| Input data |
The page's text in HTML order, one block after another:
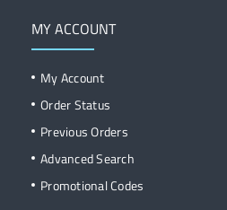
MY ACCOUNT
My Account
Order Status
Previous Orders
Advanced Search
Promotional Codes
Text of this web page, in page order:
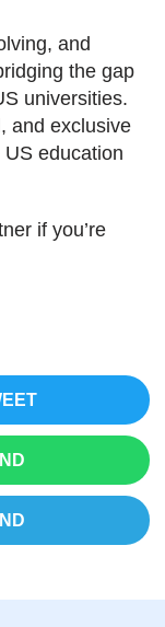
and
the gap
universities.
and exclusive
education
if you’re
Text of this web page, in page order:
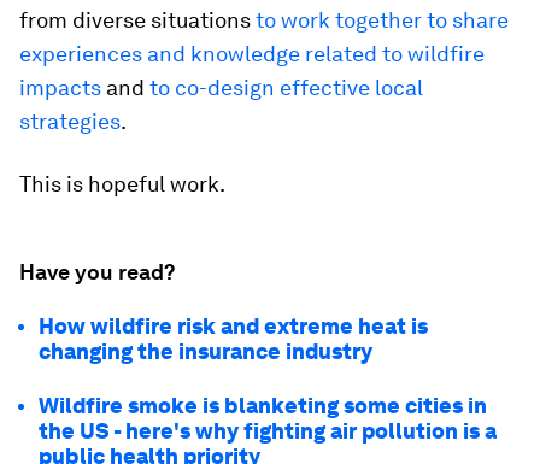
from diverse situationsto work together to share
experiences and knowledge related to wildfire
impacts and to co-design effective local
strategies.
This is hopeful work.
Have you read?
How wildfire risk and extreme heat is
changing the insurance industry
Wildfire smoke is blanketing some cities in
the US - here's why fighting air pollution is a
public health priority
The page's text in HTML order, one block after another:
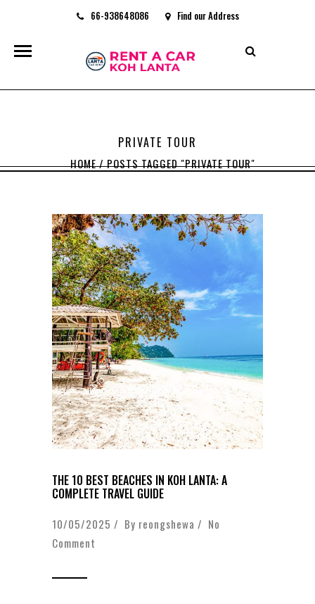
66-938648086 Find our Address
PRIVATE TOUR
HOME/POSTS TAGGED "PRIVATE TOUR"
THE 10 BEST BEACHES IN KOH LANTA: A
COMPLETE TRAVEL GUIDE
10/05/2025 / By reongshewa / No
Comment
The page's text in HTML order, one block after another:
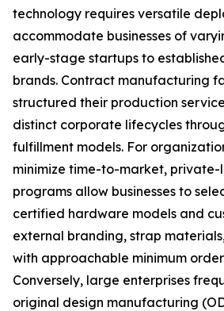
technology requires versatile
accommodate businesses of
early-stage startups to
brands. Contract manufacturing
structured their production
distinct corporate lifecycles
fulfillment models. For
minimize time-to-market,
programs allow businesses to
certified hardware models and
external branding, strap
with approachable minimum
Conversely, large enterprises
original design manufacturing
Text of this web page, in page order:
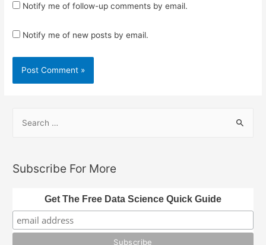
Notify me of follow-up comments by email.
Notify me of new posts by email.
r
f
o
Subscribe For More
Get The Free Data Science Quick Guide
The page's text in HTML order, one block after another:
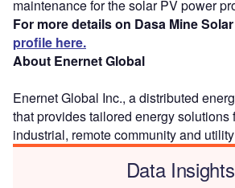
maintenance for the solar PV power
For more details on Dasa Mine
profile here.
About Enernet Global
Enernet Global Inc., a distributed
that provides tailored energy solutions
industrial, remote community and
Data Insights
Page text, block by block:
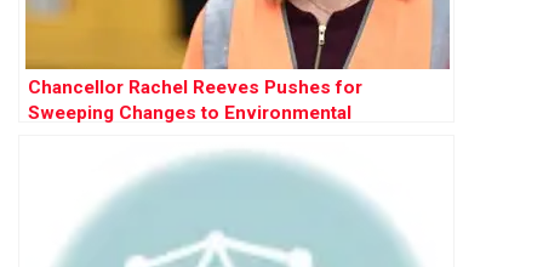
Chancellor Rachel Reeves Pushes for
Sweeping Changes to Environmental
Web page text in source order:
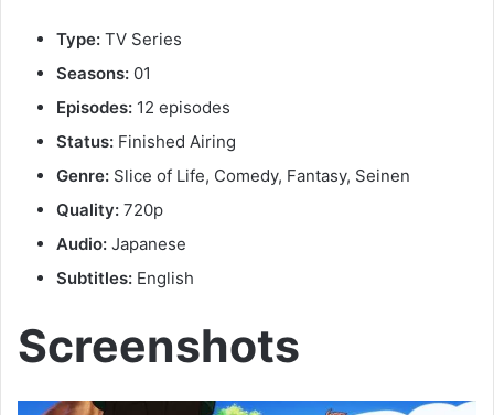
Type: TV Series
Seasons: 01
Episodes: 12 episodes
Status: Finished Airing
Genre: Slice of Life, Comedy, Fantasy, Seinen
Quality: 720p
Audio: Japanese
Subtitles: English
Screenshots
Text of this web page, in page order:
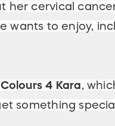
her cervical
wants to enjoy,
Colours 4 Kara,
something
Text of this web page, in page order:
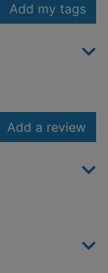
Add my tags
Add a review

| To do |
Find the line containing "Web page text" in the records above, then copy it and every line after it exactly, through the last one, without any pictures.

| Result of the exercise |
Web page text in source order:
Type: TV Series
Seasons: 01
Episodes: 12 episodes
Status: Finished Airing
Genre: Slice of Life, Comedy, Fantasy, Seinen
Quality: 720p
Audio: Japanese
Subtitles: English
Screenshots
Text of this web page, in page order:
her cervical
wants to enjoy,
Colours 4 Kara,
something
Text of this web page, in page order:
Add my tags
Add a review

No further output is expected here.